発破
作戦内容は簡単なものだ。
そもそも御城へと通じる隧道は、桜田門から虎ノ門、神谷町、高輪台となど大動脈である東海道付近を沿うように南へと延びていくもの、大手門から日本橋方面を網目状に走り、大川を越えてさらに北東の水戸街道第一の宿場・千住方面へ延びるもの、北の丸から水道橋・飯田橋と北へ延び、最後は小石川や王子の飛鳥山付近まで至るもの、半蔵門・麹町・四谷・内藤新宿と甲州街道に沿って西方に延びるものの4本のみで、起点となっている地点は江戸城本丸御殿のどこからしい。
どれだけ街道を沿って市中へ枝分かれしていようが、御城への侵入経路は4つしかない以上、猫目一家が正面突破を図らない限りは東西南北に走る隧道のうち、いずれかの道を通ることになる。

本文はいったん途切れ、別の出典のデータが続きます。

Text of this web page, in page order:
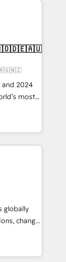
USA
and 2024
most
Solutions
NAM,
through
globally
change
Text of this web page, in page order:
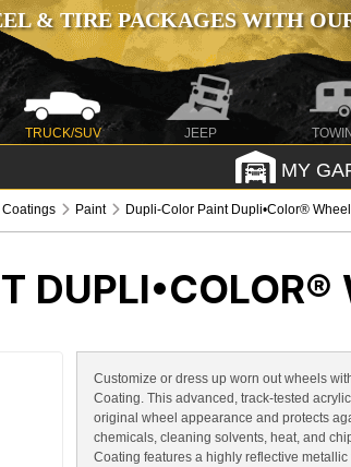
& TIRE PACKAGES WITH
TRUCK/SUV JEEP
MY
Coatings Paint Dupli-Color Paint Dupli•Color®
DUPLI•COLOR®
Customize or dress up worn out wheels
Coating. This advanced, track-tested
original wheel appearance and protects
chemicals, cleaning solvents, heat, and
Coating features a highly reflective
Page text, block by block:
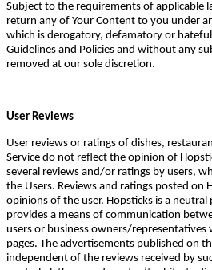
Subject to the requirements of applicable
return any of Your Content to you under
which is derogatory, defamatory or
Guidelines and Policies and without any
removed at our sole discretion.
User Reviews
User reviews or ratings of dishes,
Service do not reflect the opinion of
several reviews and/or ratings by users,
the Users. Reviews and ratings posted on
opinions of the user. Hopsticks is a
provides a means of communication
users or business owners/representatives
pages. The advertisements published on
independent of the reviews received by
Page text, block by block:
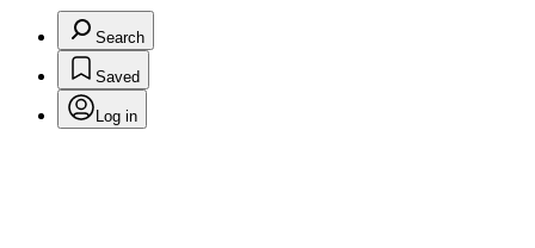
Search
Saved
Log in
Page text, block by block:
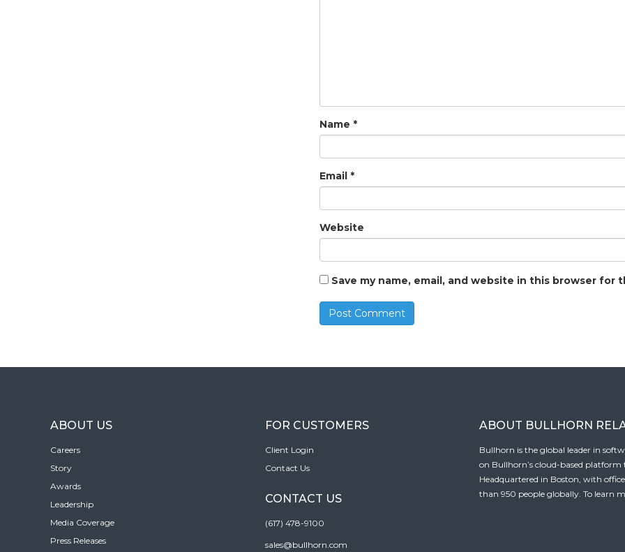
Name *
Email *
Website
Save my name, email, and website in this browser for
ABOUT US
Careers
Story
Awards
Leadership
Media Coverage
Press Releases
FOR CUSTOMERS
Client Login
Contact Us
CONTACT US
(617) 478-9100
sales@bullhorn.com
ABOUT BULLHORN
Bullhorn is the global leader in
on Bullhorn’s cloud-based
Headquartered in Boston, with
than 950 people globally. To learn

つまり、御城への侵入を防ぐためには本丸付近の起点となる付近を張っていればよく、両奉行所並びに火盗改で人数を分担して守ればいいということになる。実際、南北奉行所と火盗改による詮議は簡単にケリがついた。城中で捕り物を行うわけにもいかないので、起点となる地点付近を閉塞して、面食らって引き返してくる猫目一家を城外にてひっ捕らえるというものだった。

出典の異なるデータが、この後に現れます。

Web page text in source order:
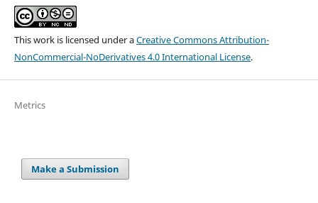
This work is licensed under aCreative Commons Attribution-
NonCommercial-NoDerivatives 4.0 International License.
Metrics
Make a Submission
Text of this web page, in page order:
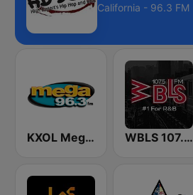
California - 96.3 FM
KXOL Mega 96.3 FM WBLS 107.5 FM (US Only)
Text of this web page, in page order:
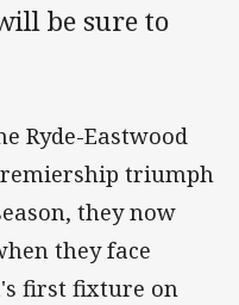
be sure to
Ryde-Eastwood
triumph
they now
they face
first fixture on

それぞれの分担は、北町奉行所が飛鳥山方面の隧道、火盗改が千住方面の隧道、南町奉行所が高輪方面の隧道を担当し、3者合同の班が内藤新宿方面の隧道を担当することとなっている。
「まぁ、無難なところよね。これもアンタのところの長官様が地図を提供してくれたおかげよ」
冬の訪れを感じさせる寒風が隙間から部屋へと入ってくる。脇息にもたれながら火鉢に当たっている南町奉行・大岡忠春は、腕の鳥肌をさすりながら言った。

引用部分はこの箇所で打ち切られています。